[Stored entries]
= = =

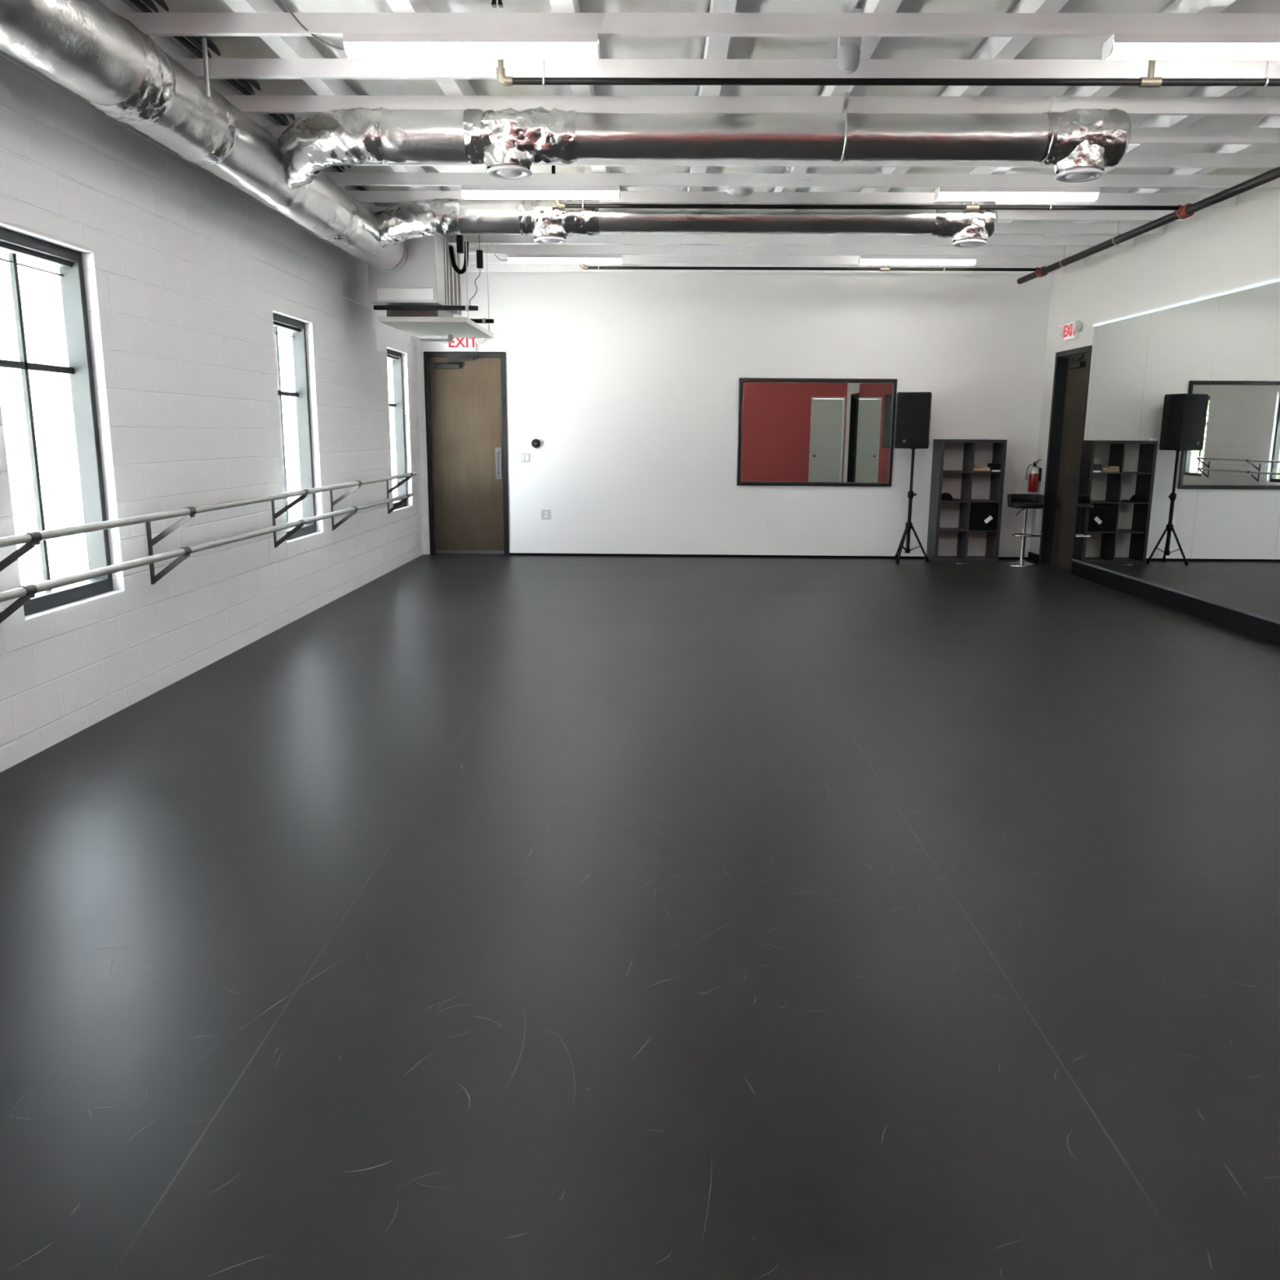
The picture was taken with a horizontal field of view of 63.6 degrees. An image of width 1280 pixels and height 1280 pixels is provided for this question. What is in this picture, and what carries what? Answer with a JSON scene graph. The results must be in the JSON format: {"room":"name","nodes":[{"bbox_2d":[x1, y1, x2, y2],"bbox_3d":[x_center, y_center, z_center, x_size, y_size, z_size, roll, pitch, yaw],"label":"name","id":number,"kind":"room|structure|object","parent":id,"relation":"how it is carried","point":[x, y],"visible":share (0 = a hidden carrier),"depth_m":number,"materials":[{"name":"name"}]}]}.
{"room":"exercise studio","nodes":[
{"label":"exercise studio","id":0,"kind":"room"},
{"bbox_2d":[0,49,423,772],"bbox_3d":[-2.942,-1.764,6.149,0.200,4.050,13.750,1,11,1],"label":"wall","id":1,"kind":"structure","parent":0,"point":[186,272],"depth_m":6.42,"materials":[{"name":"paint"}]},
{"bbox_2d":[0,219,113,616],"bbox_3d":[-2.965,-1.065,5.111,0.199,1.794,0.918,1,11,1],"label":"window","id":2,"kind":"structure","parent":1,"relation":"in","point":[15,240],"depth_m":5.39,"materials":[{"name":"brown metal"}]},
{"bbox_2d":[0,471,417,623],"bbox_3d":[-2.702,-0.754,7.045,0.280,0.451,9.220,1,11,1],"label":"ballet barre","id":3,"kind":"object","parent":1,"relation":"attached to","point":[31,539],"visible":1,"depth_m":5.98,"materials":[{"name":"grey metal"}]},
{"bbox_2d":[272,308,316,540],"bbox_3d":[-2.907,-1.747,8.523,0.199,1.794,0.918,1,11,1],"label":"window","id":4,"kind":"structure","parent":1,"relation":"in","point":[282,320],"depth_m":8.84,"materials":[{"name":"brown metal"}]},
{"bbox_2d":[386,345,407,509],"bbox_3d":[-2.850,-2.411,11.847,0.199,1.794,0.918,1,11,1],"label":"window","id":5,"kind":"structure","parent":1,"relation":"in","point":[394,354],"depth_m":12.21,"materials":[{"name":"brown metal"}]},
{"bbox_2d":[0,554,1279,1279],"bbox_3d":[0.957,0.289,6.492,8.027,0.060,13.750,1,11,1],"label":"floor","id":6,"kind":"structure","parent":0,"point":[464,917],"depth_m":3.15,"materials":[{"name":"black plastic"}]},
{"bbox_2d":[894,449,928,563],"bbox_3d":[3.335,-1.649,12.609,0.439,1.377,0.458,1,11,1],"label":"speaker stand","id":7,"kind":"object","parent":6,"relation":"on","point":[908,525],"visible":0.96,"depth_m":12.60,"materials":[{"name":"black paint"}]},
{"bbox_2d":[893,391,932,449],"bbox_3d":[3.280,-2.624,12.383,0.392,0.667,0.365,5,12,20],"label":"loudspeaker","id":8,"kind":"object","parent":7,"relation":"on","point":[913,414],"visible":1,"depth_m":12.22,"materials":[{"name":"black plastic"}]},
{"bbox_2d":[926,439,1007,563],"bbox_3d":[3.984,-1.702,12.639,0.774,1.475,0.385,1,11,1],"label":"cube shelf","id":9,"kind":"object","parent":6,"relation":"on","point":[999,450],"depth_m":12.57,"materials":[{"name":"black laminate"}]},
{"bbox_2d":[973,465,990,471],"bbox_3d":[4.105,-2.080,12.503,0.211,0.069,0.230,1,11,1],"label":"pouch","id":10,"kind":"object","parent":9,"relation":"on","point":[975,468],"visible":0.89,"depth_m":12.40,"materials":[{"name":"beige fabric"}]},
{"bbox_2d":[968,502,998,530],"bbox_3d":[4.162,-1.520,12.661,0.327,0.325,0.364,1,11,1],"label":"storage bin","id":11,"kind":"object","parent":9,"relation":"on","point":[983,516],"visible":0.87,"depth_m":12.49,"materials":[{"name":"black fabric"}]},
{"bbox_3d":[4.277,-2.051,12.500,0.094,0.017,0.220,1,11,1],"label":"paper stack","id":12,"kind":"object","parent":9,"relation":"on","visible":0},
{"bbox_2d":[986,462,1000,470],"bbox_3d":[4.273,-2.095,12.476,0.106,0.076,0.170,1,11,1],"label":"box","id":13,"kind":"object","parent":12,"relation":"on","point":[993,466],"visible":0.91,"depth_m":12.40,"materials":[{"name":"black plastic"}]},
{"bbox_2d":[1004,493,1045,567],"bbox_3d":[4.585,-1.308,12.313,0.407,0.838,0.422,1,11,1],"label":"bar stool","id":14,"kind":"object","parent":6,"relation":"on","point":[1024,501],"visible":1,"depth_m":12.30,"materials":[{"name":"black leather"}]},
{"bbox_2d":[98,0,1279,256],"bbox_3d":[0.983,-3.471,5.740,8.027,0.690,13.750,1,11,1],"label":"ceiling","id":15,"kind":"structure","parent":0,"point":[228,46],"depth_m":5.62,"materials":[{"name":"white paint"}]},
{"bbox_2d":[0,0,408,272],"bbox_3d":[-2.398,-2.812,5.405,0.444,0.517,8.422,1,11,1],"label":"air duct","id":16,"kind":"object","parent":15,"relation":"hanging from","point":[95,53],"visible":0.88,"depth_m":5.01,"materials":[{"name":"silver metal"}]},
{"bbox_2d":[374,197,997,247],"bbox_3d":[0.258,-3.434,8.392,5.192,0.426,0.560,1,11,4],"label":"duct","id":17,"kind":"object","parent":16,"relation":"attached to","point":[548,224],"visible":0.93,"depth_m":8.28,"materials":[{"name":"silver metal"}]},
{"bbox_2d":[533,235,566,244],"bbox_3d":[-0.731,-3.268,8.416,0.267,0.052,0.267,2,11,6],"label":"diffuser","id":18,"kind":"object","parent":17,"relation":"attached to","point":[540,239],"depth_m":8.36,"materials":[{"name":"white metal"}]},
{"bbox_2d":[951,237,986,247],"bbox_3d":[2.669,-3.227,8.366,0.271,0.052,0.271,4,12,17],"label":"diffuser","id":19,"kind":"object","parent":17,"relation":"attached to","point":[957,242],"depth_m":8.31,"materials":[{"name":"white metal"}]},
{"bbox_2d":[277,92,1131,189],"bbox_3d":[0.209,-2.955,6.068,5.189,0.456,0.717,2,11,6],"label":"duct","id":20,"kind":"object","parent":16,"relation":"attached to","point":[1079,143],"visible":0.99,"depth_m":5.93,"materials":[{"name":"silver metal"}]},
{"bbox_2d":[486,163,532,179],"bbox_3d":[-0.771,-2.772,6.089,0.267,0.052,0.267,-8,14,-38],"label":"diffuser","id":21,"kind":"object","parent":20,"relation":"attached to","point":[501,171],"depth_m":6.04,"materials":[{"name":"white metal"}]},
{"bbox_2d":[1053,165,1104,182],"bbox_3d":[2.569,-2.731,6.040,0.271,0.052,0.271,-1,11,-5],"label":"diffuser","id":22,"kind":"object","parent":20,"relation":"attached to","point":[1069,174],"depth_m":6.00,"materials":[{"name":"white metal"}]},
{"bbox_2d":[128,0,367,191],"bbox_3d":[-2.422,-3.167,5.426,0.034,0.032,7.800,1,11,1],"label":"conduit","id":23,"kind":"object","parent":15,"relation":"attached to","point":[138,3],"visible":0.23,"depth_m":5.66,"materials":[{"name":"grey metal"}]},
{"bbox_2d":[153,0,350,168],"bbox_3d":[-2.302,-3.165,5.424,0.034,0.032,7.800,1,11,1],"label":"conduit","id":24,"kind":"object","parent":15,"relation":"attached to","point":[211,45],"visible":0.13,"depth_m":5.55,"materials":[{"name":"grey metal"}]},
{"bbox_2d":[141,0,368,191],"bbox_3d":[-2.362,-3.166,5.425,0.034,0.032,7.800,1,11,1],"label":"conduit","id":25,"kind":"object","parent":15,"relation":"attached to","point":[193,39],"visible":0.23,"depth_m":5.54,"materials":[{"name":"grey metal"}]},
{"bbox_2d":[280,0,343,49],"bbox_3d":[-1.536,-2.974,4.909,0.452,0.278,0.050,-3,12,-17],"label":"cable","id":26,"kind":"object","parent":15,"relation":"hanging from","point":[282,1],"visible":0.72,"depth_m":4.89,"materials":[{"name":"grey plastic"}]},
{"bbox_2d":[465,235,468,318],"bbox_3d":[-1.620,-3.506,9.649,0.009,0.990,0.009,-4,12,-21],"label":"rod","id":27,"kind":"object","parent":15,"relation":"hanging from","point":[465,235],"visible":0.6,"depth_m":9.66,"materials":[{"name":"metal"}]},
{"bbox_2d":[373,304,478,311],"bbox_3d":[-2.013,-3.122,9.712,0.980,0.056,0.048,1,11,1],"label":"bar","id":28,"kind":"object","parent":27,"relation":"hanging from","point":[467,308],"visible":1,"depth_m":9.69,"materials":[{"name":"black paint"}]},
{"bbox_2d":[469,234,483,305],"bbox_3d":[-1.559,-3.605,9.793,0.158,0.872,0.066,-6,13,-30],"label":"cable","id":29,"kind":"object","parent":15,"relation":"hanging from","point":[479,252],"visible":0.82,"depth_m":9.80,"materials":[{"name":"black plastic"}]},
{"bbox_2d":[486,243,489,331],"bbox_3d":[-1.581,-3.725,10.746,0.009,0.990,0.009,-4,12,-21],"label":"rod","id":30,"kind":"object","parent":15,"relation":"hanging from","point":[486,243],"visible":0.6,"depth_m":10.75,"materials":[{"name":"metal"}]},
{"bbox_2d":[470,318,493,324],"bbox_3d":[-2.008,-3.346,10.830,0.950,0.056,0.048,1,11,1],"label":"bar","id":31,"kind":"object","parent":30,"relation":"hanging from","point":[483,321],"visible":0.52,"depth_m":10.80,"materials":[{"name":"black paint"}]},
{"bbox_2d":[491,0,503,7],"bbox_3d":[-0.632,-2.903,4.566,0.050,0.185,0.030,1,11,1],"label":"clip","id":32,"kind":"object","parent":15,"relation":"attached to","point":[493,2],"visible":1,"depth_m":4.57,"materials":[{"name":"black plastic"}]},
{"bbox_2d":[114,12,1279,36],"bbox_3d":[0.964,-2.899,4.868,7.625,0.089,0.038,1,11,1],"label":"joist","id":33,"kind":"object","parent":15,"relation":"attached to","point":[151,24],"visible":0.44,"depth_m":4.87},
{"bbox_2d":[342,33,599,59],"bbox_3d":[-0.802,-2.840,4.954,1.216,0.082,0.132,1,11,1],"label":"strip light","id":34,"kind":"object","parent":33,"relation":"attached to","point":[355,46],"visible":1,"depth_m":4.90,"materials":[{"name":"white paint"}]},
{"bbox_2d":[1101,33,1279,60],"bbox_3d":[2.827,-2.805,4.899,1.216,0.082,0.132,1,11,1],"label":"strip light","id":35,"kind":"object","parent":33,"relation":"attached to","point":[1119,46],"visible":1,"depth_m":4.85,"materials":[{"name":"white plastic"}]},
{"bbox_2d":[172,57,1279,79],"bbox_3d":[0.974,-3.018,5.465,7.625,0.089,0.038,1,11,1],"label":"joist","id":36,"kind":"object","parent":15,"relation":"attached to","point":[219,68],"visible":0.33,"depth_m":5.46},
{"bbox_2d":[223,95,1279,115],"bbox_3d":[0.984,-3.138,6.063,7.625,0.089,0.038,1,11,1],"label":"joist","id":37,"kind":"object","parent":15,"relation":"attached to","point":[1229,106],"visible":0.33,"depth_m":6.05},
{"bbox_2d":[460,262,1062,274],"bbox_3d":[1.087,-4.332,12.040,7.625,0.089,0.038,1,11,1],"label":"joist","id":38,"kind":"object","parent":15,"relation":"attached to","point":[472,267],"visible":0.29,"depth_m":12.03,"materials":[{"name":"white metal"}]},
{"bbox_2d":[260,125,1279,144],"bbox_3d":[0.995,-3.257,6.661,7.625,0.089,0.038,1,11,1],"label":"joist","id":39,"kind":"object","parent":15,"relation":"attached to","point":[1173,135],"visible":0.02,"depth_m":6.60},
{"bbox_2d":[460,253,1084,265],"bbox_3d":[1.076,-4.213,11.443,7.625,0.089,0.038,1,11,1],"label":"joist","id":40,"kind":"object","parent":15,"relation":"attached to","point":[627,259],"visible":0.5,"depth_m":11.42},
{"bbox_2d":[452,244,1107,256],"bbox_3d":[1.066,-4.093,10.845,7.625,0.089,0.038,1,11,1],"label":"joist","id":41,"kind":"object","parent":15,"relation":"attached to","point":[492,248],"visible":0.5,"depth_m":10.82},
{"bbox_2d":[506,253,622,263],"bbox_3d":[-0.794,-4.043,10.965,1.216,0.082,0.132,1,11,1],"label":"strip light","id":42,"kind":"object","parent":41,"relation":"attached to","point":[511,258],"visible":1,"depth_m":10.91,"materials":[{"name":"white plastic"}]},
{"bbox_2d":[857,255,976,265],"bbox_3d":[2.925,-4.006,10.909,1.216,0.082,0.132,1,11,1],"label":"strip light","id":43,"kind":"object","parent":41,"relation":"attached to","point":[863,260],"visible":1,"depth_m":10.85,"materials":[{"name":"white plastic"}]},
{"bbox_2d":[364,206,1198,221],"bbox_3d":[1.035,-3.735,9.052,7.625,0.089,0.038,1,11,1],"label":"joist","id":44,"kind":"object","parent":15,"relation":"attached to","point":[1002,215],"visible":0.21,"depth_m":8.99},
{"bbox_2d":[442,233,1134,245],"bbox_3d":[1.056,-3.974,10.247,7.625,0.089,0.038,1,11,1],"label":"joist","id":45,"kind":"object","parent":15,"relation":"attached to","point":[602,238],"visible":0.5,"depth_m":10.22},
{"bbox_2d":[368,235,468,316],"bbox_3d":[-2.091,-3.530,10.138,0.842,0.750,1.186,1,11,1],"label":"handler","id":46,"kind":"object","parent":45,"relation":"hanging from","point":[431,273],"visible":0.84,"depth_m":9.60,"materials":[{"name":"grey metal"}]},
{"bbox_2d":[377,316,493,342],"bbox_3d":[-2.021,-3.121,10.467,0.826,0.121,1.646,1,11,1],"label":"pan","id":47,"kind":"object","parent":46,"relation":"attached to","point":[449,327],"visible":1,"depth_m":10.19,"materials":[{"name":"grey metal"}]},
{"bbox_2d":[456,234,463,253],"bbox_3d":[-1.705,-3.779,9.789,0.060,0.210,0.060,1,11,1],"label":"switch box","id":48,"kind":"object","parent":46,"relation":"attached to","point":[460,238],"visible":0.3,"depth_m":9.77,"materials":[{"name":"black plastic"}]},
{"bbox_2d":[346,190,1236,206],"bbox_3d":[1.025,-3.616,8.454,7.625,0.089,0.038,1,11,1],"label":"joist","id":49,"kind":"object","parent":15,"relation":"attached to","point":[362,197],"visible":0.43,"depth_m":8.43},
{"bbox_2d":[321,172,1279,188],"bbox_3d":[1.015,-3.496,7.856,7.625,0.089,0.038,1,11,1],"label":"joist","id":50,"kind":"object","parent":15,"relation":"attached to","point":[340,179],"visible":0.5,"depth_m":7.84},
{"bbox_2d":[460,185,620,199],"bbox_3d":[-0.761,-3.438,7.944,1.216,0.082,0.132,1,11,1],"label":"strip light","id":51,"kind":"object","parent":50,"relation":"attached to","point":[468,192],"visible":1,"depth_m":7.89,"materials":[{"name":"white plastic"}]},
{"bbox_2d":[726,186,754,196],"bbox_3d":[0.775,-3.472,7.972,0.210,0.067,0.210,1,11,1],"label":"ceiling disc","id":52,"kind":"object","parent":50,"relation":"attached to","point":[740,191],"visible":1,"depth_m":7.92,"materials":[{"name":"grey plastic"}]},
{"bbox_2d":[933,186,1099,201],"bbox_3d":[2.873,-3.403,7.889,1.216,0.082,0.132,1,11,1],"label":"strip light","id":53,"kind":"object","parent":50,"relation":"attached to","point":[941,193],"visible":1,"depth_m":7.83,"materials":[{"name":"white plastic"}]},
{"bbox_2d":[333,152,1279,168],"bbox_3d":[1.005,-3.377,7.259,7.625,0.089,0.038,1,11,1],"label":"joist","id":54,"kind":"object","parent":15,"relation":"attached to","point":[1130,160],"visible":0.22,"depth_m":7.23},
{"bbox_2d":[551,165,555,173],"bbox_3d":[-0.612,-3.336,7.304,0.027,0.070,0.030,1,11,1],"label":"clip","id":55,"kind":"object","parent":54,"relation":"attached to","point":[553,166],"visible":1,"depth_m":7.29,"materials":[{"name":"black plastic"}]},
{"bbox_2d":[836,8,862,74],"bbox_3d":[1.037,-2.963,5.122,0.116,0.284,0.116,1,11,1],"label":"ceiling sensor","id":56,"kind":"object","parent":15,"relation":"hanging from","point":[848,53],"visible":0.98,"depth_m":5.09,"materials":[{"name":"grey plastic"}]},
{"bbox_2d":[993,222,1164,234],"bbox_3d":[1.046,-3.855,9.649,7.625,0.089,0.038,1,11,1],"label":"joist","id":57,"kind":"object","parent":15,"relation":"attached to","point":[1001,228],"visible":0.21,"depth_m":9.59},
{"bbox_2d":[1017,166,1279,284],"bbox_3d":[4.251,-3.112,6.190,0.128,0.348,11.500,1,11,1],"label":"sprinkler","id":58,"kind":"object","parent":15,"relation":"attached to","point":[1184,211],"visible":0.97,"depth_m":8.41,"materials":[{"name":"black metal"}]},
{"bbox_2d":[579,263,1036,271],"bbox_3d":[1.822,-4.099,11.184,4.956,0.198,0.051,1,11,1],"label":"branch","id":59,"kind":"object","parent":58,"relation":"attached to","point":[583,266],"visible":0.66,"depth_m":11.19,"materials":[{"name":"black metal"}]},
{"bbox_2d":[555,199,1179,210],"bbox_3d":[1.785,-3.490,8.135,4.926,0.198,0.051,1,11,1],"label":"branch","id":60,"kind":"object","parent":58,"relation":"attached to","point":[972,206],"visible":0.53,"depth_m":8.14,"materials":[{"name":"black metal"}]},
{"bbox_2d":[496,58,1279,88],"bbox_3d":[1.730,-2.911,5.238,4.936,0.198,0.051,1,11,1],"label":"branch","id":61,"kind":"object","parent":58,"relation":"attached to","point":[1150,81],"visible":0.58,"depth_m":5.25,"materials":[{"name":"black metal"}]},
{"bbox_2d":[416,254,1051,557],"bbox_3d":[1.084,-3.050,12.713,7.627,4.050,0.160,1,11,1],"label":"wall","id":62,"kind":"structure","parent":0,"point":[627,383],"depth_m":12.63,"materials":[{"name":"white paint"}]},
{"bbox_2d":[440,337,484,351],"bbox_3d":[-2.150,-3.606,12.529,0.540,0.190,0.086,1,11,1],"label":"exit sign","id":63,"kind":"object","parent":62,"relation":"attached to","point":[459,344],"visible":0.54,"depth_m":12.53,"materials":[{"name":"white plastic"}]},
{"bbox_2d":[440,337,448,344],"bbox_3d":[-2.365,-3.637,12.526,0.110,0.108,0.080,1,11,1],"label":"lamp","id":64,"kind":"object","parent":63,"relation":"attached to","point":[443,343],"depth_m":12.49,"materials":[{"name":"grey plastic"}]},
{"bbox_2d":[475,337,484,344],"bbox_3d":[-1.935,-3.633,12.519,0.110,0.108,0.080,1,11,1],"label":"lamp","id":65,"kind":"object","parent":63,"relation":"attached to","point":[479,340],"depth_m":12.48,"materials":[{"name":"grey plastic"}]},
{"bbox_2d":[423,351,509,555],"bbox_3d":[-2.146,-2.304,12.873,1.003,2.482,0.205,1,11,1],"label":"door","id":66,"kind":"structure","parent":62,"relation":"in","point":[465,392],"depth_m":12.83,"materials":[{"name":"brown wood"}]},
{"bbox_2d":[520,453,529,462],"bbox_3d":[-1.429,-2.263,12.825,0.118,0.118,0.010,1,11,1],"label":"light switch","id":67,"kind":"object","parent":62,"relation":"attached to","point":[524,457],"visible":1,"depth_m":12.82,"materials":[{"name":"grey plastic"}]},
{"bbox_2d":[530,437,541,448],"bbox_3d":[-1.288,-2.431,12.777,0.136,0.136,0.034,1,11,1],"label":"thermostat","id":68,"kind":"object","parent":62,"relation":"attached to","point":[535,443],"visible":1,"depth_m":12.77,"materials":[{"name":"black plastic"}]},
{"bbox_2d":[541,509,551,519],"bbox_3d":[-1.178,-1.574,12.959,0.118,0.118,0.010,1,11,1],"label":"wall outlet","id":69,"kind":"object","parent":62,"relation":"attached to","point":[545,513],"visible":1,"depth_m":12.96,"materials":[{"name":"grey plastic"}]},
{"bbox_2d":[509,552,1027,559],"bbox_3d":[1.609,-1.056,13.016,6.522,0.028,0.008,1,11,1],"label":"baseboard","id":70,"kind":"structure","parent":62,"relation":"attached to","point":[510,553],"depth_m":13.02,"materials":[{"name":"black rubber"}]},
{"bbox_2d":[736,377,897,486],"bbox_3d":[2.163,-2.547,12.697,1.920,1.299,0.030,1,11,1],"label":"window","id":71,"kind":"structure","parent":62,"relation":"in","point":[811,432],"depth_m":12.70,"materials":[{"name":"black"}]},
{"bbox_2d":[1029,168,1279,554],"bbox_3d":[4.884,-1.688,6.030,0.200,4.050,13.750,1,11,1],"label":"wall","id":72,"kind":"structure","parent":0,"point":[1228,247],"depth_m":9.57,"materials":[{"name":"white paint"}]},
{"bbox_2d":[1025,459,1042,492],"bbox_3d":[4.797,-2.004,12.590,0.177,0.397,0.116,7,13,29],"label":"fire extinguisher","id":73,"kind":"object","parent":72,"relation":"attached to","point":[1035,475],"visible":1,"depth_m":12.56,"materials":[{"name":"red metal"}]},
{"bbox_2d":[1038,345,1092,573],"bbox_3d":[4.960,-2.058,11.873,0.192,2.485,1.015,1,11,1],"label":"door","id":74,"kind":"structure","parent":72,"relation":"in","point":[1072,366],"depth_m":12.12,"materials":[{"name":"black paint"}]},
{"bbox_2d":[1057,320,1081,340],"bbox_3d":[4.841,-3.482,11.634,0.086,0.190,0.540,1,11,1],"label":"exit sign","id":75,"kind":"object","parent":72,"relation":"attached to","point":[1070,331],"visible":1,"depth_m":11.61,"materials":[{"name":"white plastic"}]},
{"bbox_2d":[1057,324,1064,334],"bbox_3d":[4.844,-3.553,11.839,0.080,0.108,0.110,1,11,1],"label":"lamp","id":76,"kind":"object","parent":75,"relation":"attached to","point":[1060,331],"depth_m":11.81,"materials":[{"name":"grey plastic"}]},
{"bbox_2d":[1071,320,1081,331],"bbox_3d":[4.836,-3.470,11.422,0.082,0.108,0.120,1,11,1],"label":"lamp","id":77,"kind":"object","parent":75,"relation":"attached to","point":[1077,325],"depth_m":11.39,"materials":[{"name":"grey plastic"}]},
{"bbox_2d":[1027,551,1279,644],"bbox_3d":[4.778,0.067,7.188,0.012,0.153,11.770,1,11,1],"label":"baseboard","id":78,"kind":"structure","parent":72,"relation":"attached to","point":[1251,625],"depth_m":9.13,"materials":[{"name":"black rubber"}]},
{"bbox_2d":[1071,277,1279,624],"bbox_3d":[4.771,-1.123,6.255,0.020,2.546,10.345,1,11,1],"label":"wall mirror","id":79,"kind":"object","parent":72,"relation":"attached to","point":[1180,487],"depth_m":9.04,"materials":[{"name":"clear glass"}]},
{"label":"outside","id":80,"kind":"structure","parent":0,"visible":0},
{"bbox_2d":[17,479,395,586],"bbox_3d":[-21.458,0.055,8.028,36.848,0.200,65.000,1,11,1],"label":"ground","id":81,"kind":"structure","parent":80,"point":[68,562],"depth_m":13.12,"materials":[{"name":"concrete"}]},
{"bbox_2d":[0,251,299,557],"bbox_3d":[-14.864,-4.318,19.535,14.000,3.950,12.900,1,11,1],"label":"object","id":82,"kind":"structure","parent":81,"relation":"on","point":[39,291],"depth_m":14.11,"materials":[{"name":"white paint"}]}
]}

= = =

WORK TO COMPLETE> Copy, from the data above, every line where the word "sign" appears.

FINISHED EXERCISE>
{"bbox_2d":[440,337,484,351],"bbox_3d":[-2.150,-3.606,12.529,0.540,0.190,0.086,1,11,1],"label":"exit sign","id":63,"kind":"object","parent":62,"relation":"attached to","point":[459,344],"visible":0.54,"depth_m":12.53,"materials":[{"name":"white plastic"}]},
{"bbox_2d":[1057,320,1081,340],"bbox_3d":[4.841,-3.482,11.634,0.086,0.190,0.540,1,11,1],"label":"exit sign","id":75,"kind":"object","parent":72,"relation":"attached to","point":[1070,331],"visible":1,"depth_m":11.61,"materials":[{"name":"white plastic"}]},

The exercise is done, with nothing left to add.